Records from a dataset
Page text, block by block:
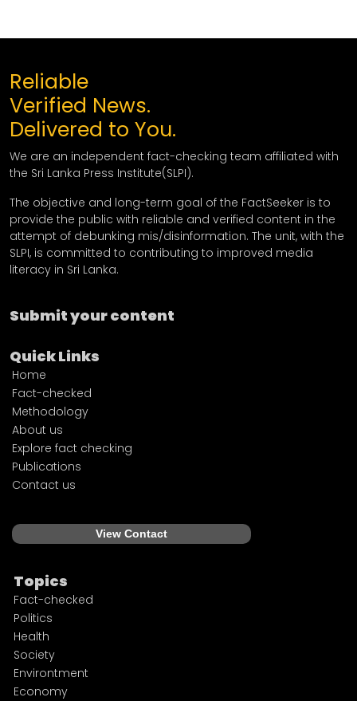
Reliable
Verified News.
Delivered to You.
We are an independent fact-checking team affiliated with
the Sri Lanka Press Institute(SLPI).
The objective and long-term goal of the FactSeeker is to
provide the public with reliable and verified content in the
attempt of debunking mis/disinformation. The unit, with the
SLPI, is committed to contributing to improved media
literacy in Sri Lanka.
Submit your content
Quick Links
Home
Fact-checked
Methodology
About us
Explore fact checking
Publications
Contact us
View Contact
Topics
Fact-checked
Politics
Health
Society
Environtment
Economy
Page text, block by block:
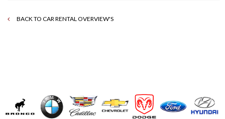
BACK TO CAR RENTAL OVERVIEW'S
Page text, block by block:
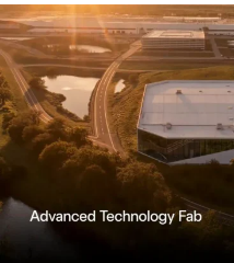
Waco
a
Order and
in its
Angstrom
(Case No.
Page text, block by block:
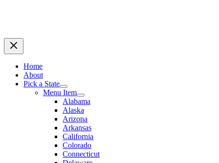
Home
About
Pick a State
Menu Item
Alabama
Alaska
Arizona
Arkansas
California
Colorado
Connecticut
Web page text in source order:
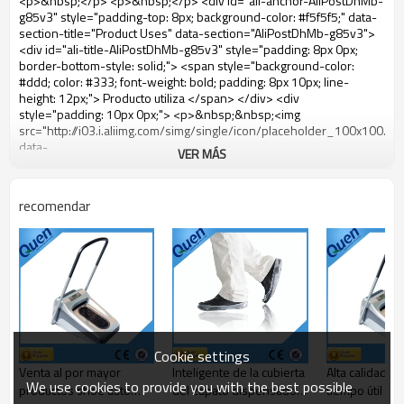
VER MÁS
recomendar
Venta al por mayor
productos shoe auto
Inteligente de la cubierta
del zapato dispensador
Alta calidad a
tiempo útil
Cookie settings
We use cookies to provide you with the best possible
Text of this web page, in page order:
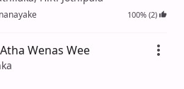
100% (2)
Wenas Wee
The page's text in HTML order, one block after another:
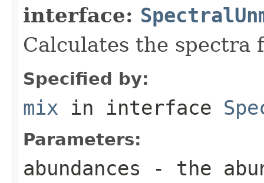
interface:
Calculates the spectra
Specified by:
mix in interface
Parameters:
abundances - the
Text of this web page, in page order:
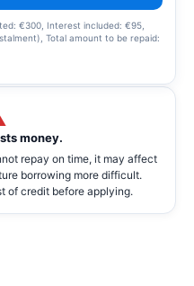
€300, Interest included: €95,
Total amount to be repaid:
money.
repay on time, it may affect
borrowing more difficult.
of credit before applying.
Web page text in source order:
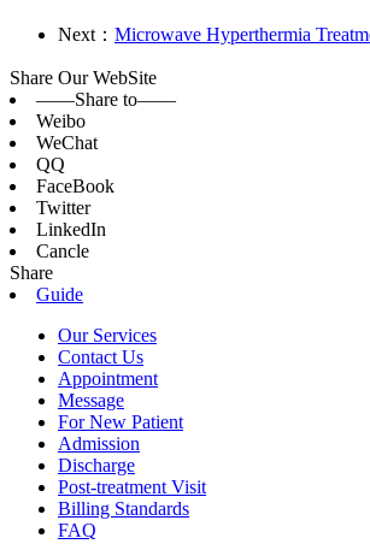
Next： Microwave Hyperthermia
Share Our WebSite
——Share to——
Weibo
WeChat
QQ
FaceBook
Twitter
LinkedIn
Cancle
Share
Guide
Our Services
Contact Us
Appointment
Message
For New Patient
Admission
Discharge
Post-treatment Visit
Billing Standards
FAQ
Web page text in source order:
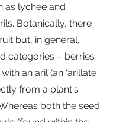
as lychee and
Botanically, there
but, in general,
categories – berries
an aril (an ‘arillate
from a plant’s
both the seed
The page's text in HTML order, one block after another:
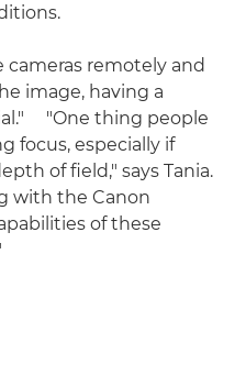
remotely and
image, having a
"One thing people
focus, especially if
of field," says Tania.
with the Canon
of these

INSTRUCTIONS FOR THE TASK: All of the entries above should be retyped exactly, with the pictures left out.

ANSWER TO THIS TASK:
Page text, block by block:
Reliable
Verified News.
Delivered to You.
We are an independent fact-checking team affiliated with
the Sri Lanka Press Institute(SLPI).
The objective and long-term goal of the FactSeeker is to
provide the public with reliable and verified content in the
attempt of debunking mis/disinformation. The unit, with the
SLPI, is committed to contributing to improved media
literacy in Sri Lanka.
Submit your content
Quick Links
Home
Fact-checked
Methodology
About us
Explore fact checking
Publications
Contact us
View Contact
Topics
Fact-checked
Politics
Health
Society
Environtment
Economy
Page text, block by block:
BACK TO CAR RENTAL OVERVIEW'S
Page text, block by block:
Waco
a
Order and
in its
Angstrom
(Case No.
Page text, block by block:
Home
About
Pick a State
Menu Item
Alabama
Alaska
Arizona
Arkansas
California
Colorado
Connecticut
Web page text in source order:
VER MÁS
recomendar
Venta al por mayor
productos shoe auto
Inteligente de la cubierta
del zapato dispensador
Alta calidad a
tiempo útil
Cookie settings
We use cookies to provide you with the best possible
Text of this web page, in page order:
100% (2)
Wenas Wee
The page's text in HTML order, one block after another:
interface:
Calculates the spectra
Specified by:
mix in interface
Parameters:
abundances - the
Text of this web page, in page order:
€300, Interest included: €95,
Total amount to be repaid:
money.
repay on time, it may affect
borrowing more difficult.
of credit before applying.
Web page text in source order:
Next： Microwave Hyperthermia
Share Our WebSite
——Share to——
Weibo
WeChat
QQ
FaceBook
Twitter
LinkedIn
Cancle
Share
Guide
Our Services
Contact Us
Appointment
Message
For New Patient
Admission
Discharge
Post-treatment Visit
Billing Standards
FAQ
Web page text in source order:
as lychee and
Botanically, there
but, in general,
categories – berries
an aril (an ‘arillate
from a plant’s
both the seed
The page's text in HTML order, one block after another:
remotely and
image, having a
"One thing people
focus, especially if
of field," says Tania.
with the Canon
of these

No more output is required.